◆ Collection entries
__________

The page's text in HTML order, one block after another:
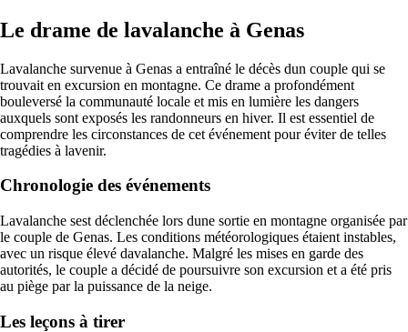
Le drame de lavalanche à Genas
Lavalanche survenue à Genas a entraîné le décès dun couple qui se
trouvait en excursion en montagne. Ce drame a profondément
bouleversé la communauté locale et mis en lumière les dangers
auxquels sont exposés les randonneurs en hiver. Il est essentiel de
comprendre les circonstances de cet événement pour éviter de telles
tragédies à lavenir.
Chronologie des événements
Lavalanche sest déclenchée lors dune sortie en montagne organisée par
le couple de Genas. Les conditions météorologiques étaient instables,
avec un risque élevé davalanche. Malgré les mises en garde des
autorités, le couple a décidé de poursuivre son excursion et a été pris
au piège par la puissance de la neige.
Les leçons à tirer
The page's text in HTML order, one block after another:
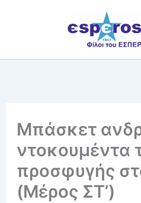
Μπάσκετ
ντοκουμέντα
προσφυγής
(Μέρος ΣΤ’)
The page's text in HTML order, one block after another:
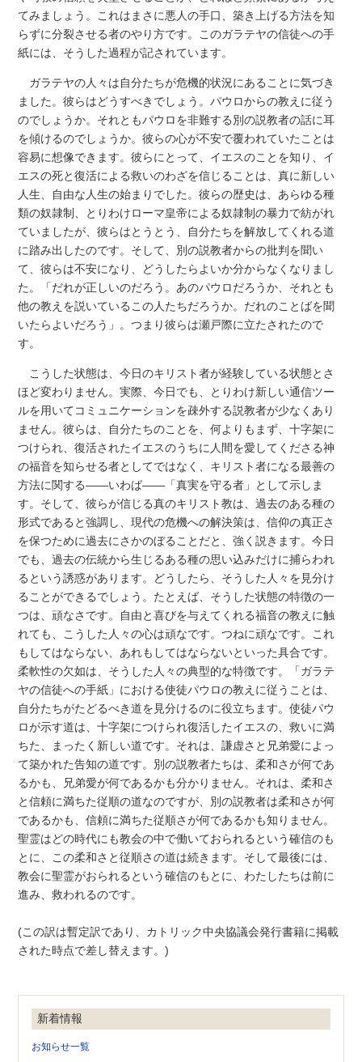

__________

◆ ACTIVITY
Every record above should be set down exactly, with the pictures left out.

◆ EXERCISE OUTPUT
The page's text in HTML order, one block after another:
Le drame de lavalanche à Genas
Lavalanche survenue à Genas a entraîné le décès dun couple qui se
trouvait en excursion en montagne. Ce drame a profondément
bouleversé la communauté locale et mis en lumière les dangers
auxquels sont exposés les randonneurs en hiver. Il est essentiel de
comprendre les circonstances de cet événement pour éviter de telles
tragédies à lavenir.
Chronologie des événements
Lavalanche sest déclenchée lors dune sortie en montagne organisée par
le couple de Genas. Les conditions météorologiques étaient instables,
avec un risque élevé davalanche. Malgré les mises en garde des
autorités, le couple a décidé de poursuivre son excursion et a été pris
au piège par la puissance de la neige.
Les leçons à tirer
The page's text in HTML order, one block after another:
Μπάσκετ
ντοκουμέντα
προσφυγής
(Μέρος ΣΤ’)
The page's text in HTML order, one block after another:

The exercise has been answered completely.